* **TASK PROMPT**
For each entry below, please return its exact wording and leave out any picture.

* **MATERIAL SUPPLIED**
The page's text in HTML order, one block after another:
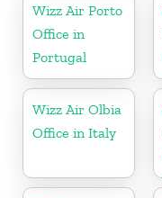
Wizz Air Porto
Office in
Portugal
Wizz Air Olbia
Office in Italy
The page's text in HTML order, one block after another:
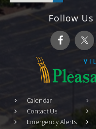
Follow
Calendar
Contact Us
Emergency Alerts

* **TASK RESPONSE**
The page's text in HTML order, one block after another:
Wizz Air Porto
Office in
Portugal
Wizz Air Olbia
Office in Italy
The page's text in HTML order, one block after another:
Follow
Calendar
Contact Us
Emergency Alerts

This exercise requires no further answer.